1. Field of the Invention
The invention relates generally to computer systems and more particularly to systems and methods for scheduling the processing of tasks in a multiprocessor system to enable real-time processing of data with improved utilization of processing resources.
2. Related Art
As the development of computers and computer-related technologies has advanced, applications for these technologies have advanced at an equally rapid pace. Applications for computer technologies take advantage of increases in processing speed and computational power, and drive the demand for additional increases. The demand for increased speed and power is sometimes met by simply providing additional resources and, and other times, by making the existing resources more efficient.

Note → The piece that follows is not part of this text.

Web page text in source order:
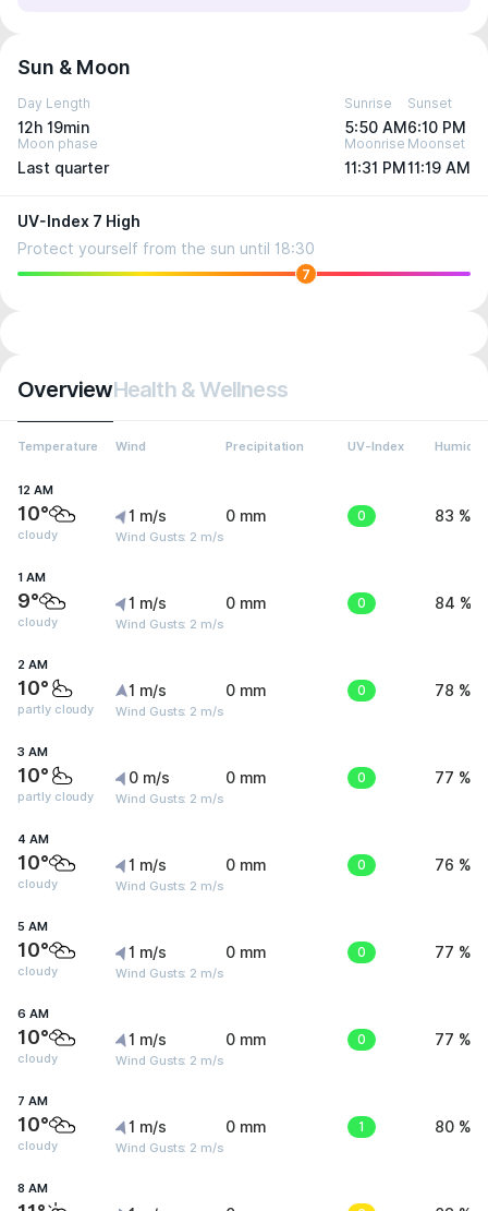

One of the approaches that is used to provide more computational power is to provide multiple processors in a computer system. By making more processors available to perform the various tasks of a given application, and by having the processors perform the different tasks in parallel, the application can be executed more quickly than if the tasks of the application had to be performed serially by a single processor having comparable processing power.

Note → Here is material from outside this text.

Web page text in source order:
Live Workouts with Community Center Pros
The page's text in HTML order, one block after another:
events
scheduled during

It is, however, typically more difficult to process the tasks of an application in parallel than to process these tasks serially. Traditionally, applications (computer programs) have been constructed in a serial fashion. In other words, the application consists of a series of program instructions that are executed one after the other. In many instances, one task (e.g., a program instruction or series of instructions) must be completed so that the result of the task can be used for another task. The application is therefore typically serial in nature. There may, however, be some tasks that are independent of each other and can therefore be performed in parallel.
It is often a very complicated and difficult undertaking to determine how the various tasks within an application can be distributed among multiple processors so that the tasks can, to the extent possible, be performed in parallel. As noted above, one of the complications involves determining which tasks are independent of each other and can therefore be performed in parallel. Another complication is that some of the tasks may have processing constraints that may or may not be capable of being satisfied if the tasks are processed in a parallel fashion. For instance, some tasks may be critical to the application and the overall performance of the application may not be acceptable if these tasks are delayed (e.g., in scheduling the tasks for parallel execution.)
One example of a situation in which there are constraints on the execution of tasks within an application is the case in which the application is intended to perform real-time processing of data, such as video data. It is important in the processing of encoded video data that the decoding and presentation of the data to a user (in the form of a video display) be performed in real-time. In other words, the data for the video frames, which represent a video image that has an inherent, real-time speed, must be processed quickly enough that the video image can be presented to the user as a continuous stream at this real-time speed. If there are delays in processing, the video data stream presented to the user will be interrupted, causing interruptions or artifacts in the displayed video. Such interruptions or artifacts are unacceptable, so it is critical to provide real-time processing of the encoded video data.
In order to process data such as encoded video in real-time, the processors in a multiprocessor computing system are scheduled to handle the various processing tasks that are required. The scheduling of these tasks is typically performed in one of two ways—statically, or dynamically. Each of these approaches has its own advantages and disadvantages.
The static scheduling of tasks generally consists of determining the specific tasks that have to be performed and then determining a schedule for execution of these tasks by the different processors, such that the scheduled tasks can be performed in real-time, even in a worst-case scenario. Once this schedule is determined, it is fixed and does not change once processing of the data has begun. The advantages of static scheduling approaches are that they are relatively easy to implement, they are predictable, and they are scalable. The primary disadvantage of static scheduling approaches is that they may have lower utilization of the processors than dynamic approaches.
The dynamic scheduling of tasks generally consists of identifying a processor that is not busy, and assigning the next task to be performed to that processor. In other words, each processor is assigned a corresponding task and, when a particular processor completes its assigned task, a new task is assigned to that processor for execution. The advantage of using a dynamic approach is that utilization of the processors is typically higher than for a static scheduling method. The disadvantages of dynamic scheduling methods is that they are typically more difficult to implement than static scheduling methods, they are not as predictable as static methods (e.g., in terms of dispatch time, rescheduling time, etc.,) and today generally are not easily scalable.